Key West Art & Historical Society’s Native American Craftsman ArtCamp! Sparks New Flame For Campers

Student Maddison Bock practices bow and arrow target shooting with instructor Lee Starling during Starling’s Key West Art & Historical Society Native American Craftsman ArtCamp! last week.
Student Maddison Bock practices bow and arrow target shooting with instructor Lee Starling during Starling’s Key West Art & Historical Society Native American Craftsman ArtCamp! last week.

During a week when augmented reality gadget games swept across the nation, kids at Key West Art & Historical Society’s ArtCamp! were outside discovering island life as it was in the 1500s, building forts, throwing spears, and drinking from mud holes with life straws.

The camp, in operation for over thirty years, aims to inspire a greater sense of place and historical understanding about our island home. This week’s theme was dedicated to the craftsmanship and traditions of Native American culture—in this case, the Calusa Indian. Led by commercial fisherman Lee Starling, campers learned how the Calusa controlled their tribes and their extensive trade areas, and were given countless hands-on learning opportunities based on the evolution of primitive stone age tools— compass navigation, hurricane survival techniques like water filtration, archery, atlatl throwing, and how to make fire using flint and a ferro rod.

“I don’t think I’ll be teaching that skill next year,” jokes Starling nervously.

But Starling, who grew up in South Carolina with grandparents who didn’t have electricity until 1972, knows the value of these techniques.

Instructor Lee Starling holds an atlatl as children participating in last week’s Key West Art & Historical Society Native American Craftsman ArtCamp! practice throwing with the ancient tool that uses leverage to achieve greater velocity.
Instructor Lee Starling holds an atlatl as children participating in last week’s Key West Art & Historical Society Native American Craftsman ArtCamp! practice throwing with the ancient tool that uses leverage to achieve greater velocity.
Key West Art & Historical Society ArtCamp! instructor Lee Starling (left) taught students  about the tools and responsibility of working with fire during his Native American Craftsman ArtCamp! last week. On Friday, Sierra Krames employed a knife, flint and ferro rod to spark a campfire.
Key West Art & Historical Society ArtCamp! instructor Lee Starling (left) taught students about the tools and responsibility of working with fire during his Native American Craftsman ArtCamp! last week. On Friday, Sierra Krames employed a knife, flint and ferro rod to spark a campfire.

“When we went to their house, you stepped back in time,” he says. “You pumped water and found arrowheads. That tiny piece of stone would catapult you into learning as much as you could about an area. And I watched my elders and how they did things. They weren’t native American but they used old-time techniques.”

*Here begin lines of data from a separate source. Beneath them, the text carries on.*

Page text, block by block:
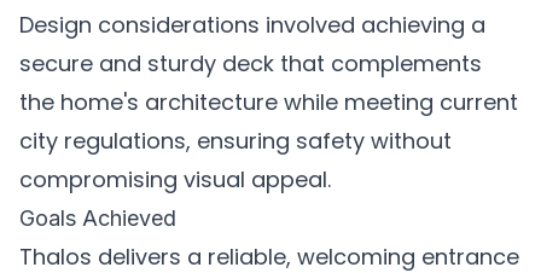
Design considerations involved achieving a
secure and sturdy deck that complements
the home's architecture while meeting current
city regulations, ensuring safety without
compromising visual appeal.
Goals Achieved
Thalos delivers a reliable, welcoming entrance
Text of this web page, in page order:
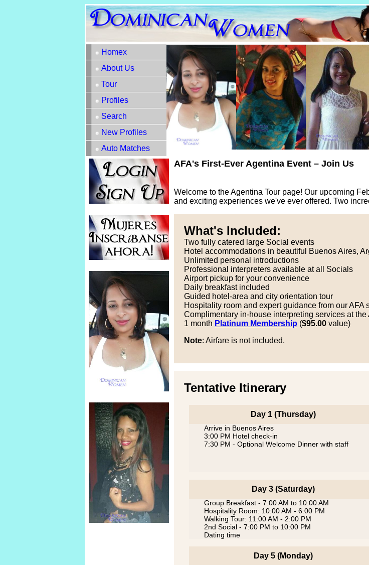
Homex
About Us
Tour
Profiles
Search
New Profiles
Auto Matches
AFA's First-Ever Agentina Event – Join Us
Welcome to the Agentina Tour page! Our upcoming
and exciting experiences we've ever offered. Two
What's Included:
Two fully catered large Social events
Hotel accommodations in beautiful Buenos Aires,
Unlimited personal introductions
Professional interpreters available at all Socials
Airport pickup for your convenience
Daily breakfast included
Guided hotel-area and city orientation tour
Hospitality room and expert guidance from our AFA
Complimentary in-house interpreting services at the
1 month Platinum Membership ($95.00 value)
Note: Airfare is not included.
Tentative Itinerary
Day 1 (Thursday)
Arrive in Buenos Aires
3:00 PM Hotel check-in
7:30 PM - Optional Welcome Dinner with staff
Day 3 (Saturday)
Group Breakfast - 7:00 AM to 10:00 AM
Hospitality Room: 10:00 AM - 6:00 PM
Walking Tour: 11:00 AM - 2:00 PM
2nd Social - 7:00 PM to 10:00 PM
Dating time
Day 5 (Monday)
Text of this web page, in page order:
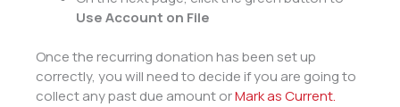
Use Account on File
Once the recurring donation has been set up
correctly, you will need to decide if you are going to
collect any past due amount orMark as Current.

“The kids were amazing and totally engrossed,” he adds. “They spent hours twisting fibers made of yucca and cabbage palm stalks into rope for their forts, and built solar stills out of trash.”

Their favorite activity?

“Throwing the atlatl. It’s something you can start doing well in a short period of time. Any time a kid throws a 6-foot-long spear down range and it goes a hundred feet, it sparks something in them.”

With a seven-year-old daughter who delights in collecting insect carcasses and helping haul lobster traps, Starling knows a thing or two about that sort of spark, and is convinced much of it happens while being outside.

“I think your perspective on life is completely different if you were raised before a/c,” he says. “You didn’t think it was a big deal to be hot, so you just went out and played in it.”

Starling offered most of his outdoor activities in the earlier morning, bringing campers in during high sun for activities like making water bottles out of gourds. Other times, they simply stayed inside the giant fort they’d made.

“We taught the kids skills that they can apply in all kinds of situations,” says Starling. “Most of them don’t really cost anything—just a little initiative. Half of those kids were like, “I’m going home and building a fort!” What kid doesn’t want a fort?”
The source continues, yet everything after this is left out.